# [What you should do]
Where the data below has the string "steady", return the whole line.

# [The data]
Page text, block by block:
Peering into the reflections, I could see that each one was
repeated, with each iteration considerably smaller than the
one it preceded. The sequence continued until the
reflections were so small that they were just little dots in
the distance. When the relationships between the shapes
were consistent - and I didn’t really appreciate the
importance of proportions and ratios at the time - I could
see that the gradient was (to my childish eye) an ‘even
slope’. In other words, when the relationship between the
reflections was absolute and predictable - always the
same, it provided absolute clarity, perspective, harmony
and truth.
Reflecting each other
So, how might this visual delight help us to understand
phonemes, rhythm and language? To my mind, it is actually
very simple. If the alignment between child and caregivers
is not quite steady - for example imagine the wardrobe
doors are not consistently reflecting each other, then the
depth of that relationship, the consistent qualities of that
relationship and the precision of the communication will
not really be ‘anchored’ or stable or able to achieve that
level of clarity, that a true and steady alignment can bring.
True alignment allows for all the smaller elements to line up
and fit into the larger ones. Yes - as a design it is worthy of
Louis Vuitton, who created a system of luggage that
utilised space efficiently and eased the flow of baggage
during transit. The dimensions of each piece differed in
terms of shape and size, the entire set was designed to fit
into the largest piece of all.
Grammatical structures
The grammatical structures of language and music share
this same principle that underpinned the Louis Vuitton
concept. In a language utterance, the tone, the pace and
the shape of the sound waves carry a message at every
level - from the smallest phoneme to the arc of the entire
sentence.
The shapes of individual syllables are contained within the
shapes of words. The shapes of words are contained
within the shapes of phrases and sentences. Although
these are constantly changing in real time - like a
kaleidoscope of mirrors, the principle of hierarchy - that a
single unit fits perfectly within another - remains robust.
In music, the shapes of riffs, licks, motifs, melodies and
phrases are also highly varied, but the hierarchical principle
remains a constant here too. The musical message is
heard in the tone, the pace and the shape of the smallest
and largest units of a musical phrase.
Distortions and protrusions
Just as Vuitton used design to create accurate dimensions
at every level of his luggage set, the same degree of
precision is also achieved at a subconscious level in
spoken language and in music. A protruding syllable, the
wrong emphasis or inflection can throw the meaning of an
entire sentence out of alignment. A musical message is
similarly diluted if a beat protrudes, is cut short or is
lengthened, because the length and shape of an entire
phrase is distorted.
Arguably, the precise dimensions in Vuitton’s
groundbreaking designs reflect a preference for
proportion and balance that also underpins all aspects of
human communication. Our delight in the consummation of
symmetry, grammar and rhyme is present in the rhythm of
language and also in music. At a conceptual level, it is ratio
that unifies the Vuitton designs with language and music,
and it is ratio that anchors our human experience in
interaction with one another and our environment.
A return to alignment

--

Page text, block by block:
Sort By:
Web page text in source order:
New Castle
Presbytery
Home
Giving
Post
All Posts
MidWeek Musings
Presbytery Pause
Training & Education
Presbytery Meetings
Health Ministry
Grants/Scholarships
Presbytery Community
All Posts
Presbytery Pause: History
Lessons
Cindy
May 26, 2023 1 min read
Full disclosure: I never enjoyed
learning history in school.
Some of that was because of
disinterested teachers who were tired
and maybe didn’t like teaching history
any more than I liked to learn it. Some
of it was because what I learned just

==

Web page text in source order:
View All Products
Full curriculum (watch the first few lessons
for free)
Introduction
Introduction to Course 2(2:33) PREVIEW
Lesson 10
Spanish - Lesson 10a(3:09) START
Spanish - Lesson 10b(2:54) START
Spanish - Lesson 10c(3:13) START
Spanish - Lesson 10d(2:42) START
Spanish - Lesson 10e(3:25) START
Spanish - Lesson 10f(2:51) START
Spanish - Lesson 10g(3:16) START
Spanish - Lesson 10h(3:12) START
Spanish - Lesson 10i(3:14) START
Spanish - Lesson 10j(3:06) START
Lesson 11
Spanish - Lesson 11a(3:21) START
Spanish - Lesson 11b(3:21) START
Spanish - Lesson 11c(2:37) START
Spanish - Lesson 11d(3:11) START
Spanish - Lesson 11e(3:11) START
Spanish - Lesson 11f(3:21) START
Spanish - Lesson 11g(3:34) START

# [Expected answer]
is not quite steady - for example imagine the wardrobe
level of clarity, that a true and steady alignment can bring.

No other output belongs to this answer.